- Opening Delimiter -

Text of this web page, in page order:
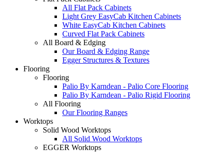
All Flat Pack Cabinets
Light Grey EasyCab Kitchen Cabinets
White EasyCab Kitchen Cabinets
Curved Flat Pack Cabinets
All Board & Edging
Our Board & Edging Range
Egger Structures & Textures
Flooring
Flooring
Palio By Karndean - Palio Core Flooring
Palio By Karndean - Palio Rigid Flooring
All Flooring
Our Flooring Ranges
Worktops
Solid Wood Worktops
All Solid Wood Worktops
EGGER Worktops
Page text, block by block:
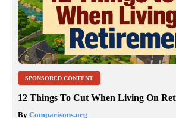
SPONSORED CONTENT
12 Things To Cut When Living On
By Comparisons.org
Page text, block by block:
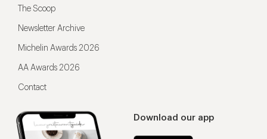
Download our app
The Scoop
Newsletter Archive
Michelin Awards 2026
AA Awards 2026
Contact
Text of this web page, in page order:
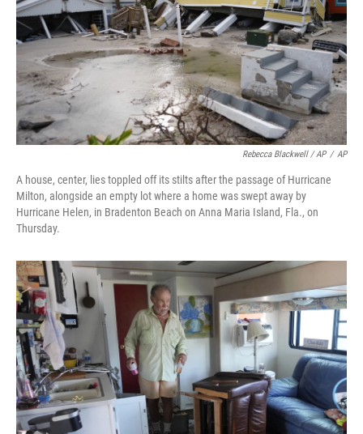
Rebecca Blackwell / AP / AP
A house, center, lies toppled off its stilts after the passage of Hurricane
Milton, alongside an empty lot where a home was swept away by
Hurricane Helen, in Bradenton Beach on Anna Maria Island, Fla., on
Thursday.
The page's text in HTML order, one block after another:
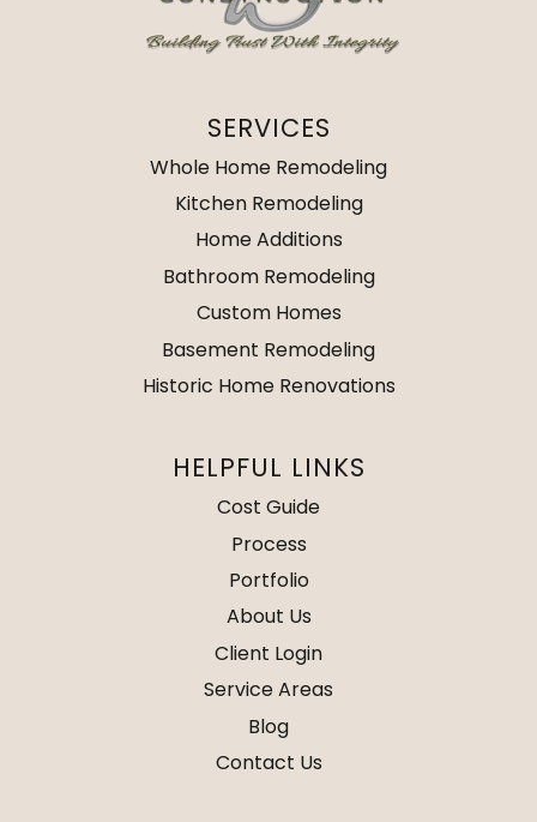
SERVICES
Whole Home Remodeling
Kitchen Remodeling
Home Additions
Bathroom Remodeling
Custom Homes
Basement Remodeling
Historic Home Renovations
HELPFUL LINKS
Cost Guide
Process
Portfolio
About Us
Client Login
Service Areas
Blog
Contact Us

- Closing Delimiter -

* TASK TO CARRY OUT
Restate each line above exactly, keeping pictures out.

* FINISHED TASK
Text of this web page, in page order:
All Flat Pack Cabinets
Light Grey EasyCab Kitchen Cabinets
White EasyCab Kitchen Cabinets
Curved Flat Pack Cabinets
All Board & Edging
Our Board & Edging Range
Egger Structures & Textures
Flooring
Flooring
Palio By Karndean - Palio Core Flooring
Palio By Karndean - Palio Rigid Flooring
All Flooring
Our Flooring Ranges
Worktops
Solid Wood Worktops
All Solid Wood Worktops
EGGER Worktops
Page text, block by block:
SPONSORED CONTENT
12 Things To Cut When Living On
By Comparisons.org
Page text, block by block:
Download our app
The Scoop
Newsletter Archive
Michelin Awards 2026
AA Awards 2026
Contact
Text of this web page, in page order:
Rebecca Blackwell / AP / AP
A house, center, lies toppled off its stilts after the passage of Hurricane
Milton, alongside an empty lot where a home was swept away by
Hurricane Helen, in Bradenton Beach on Anna Maria Island, Fla., on
Thursday.
The page's text in HTML order, one block after another:
SERVICES
Whole Home Remodeling
Kitchen Remodeling
Home Additions
Bathroom Remodeling
Custom Homes
Basement Remodeling
Historic Home Renovations
HELPFUL LINKS
Cost Guide
Process
Portfolio
About Us
Client Login
Service Areas
Blog
Contact Us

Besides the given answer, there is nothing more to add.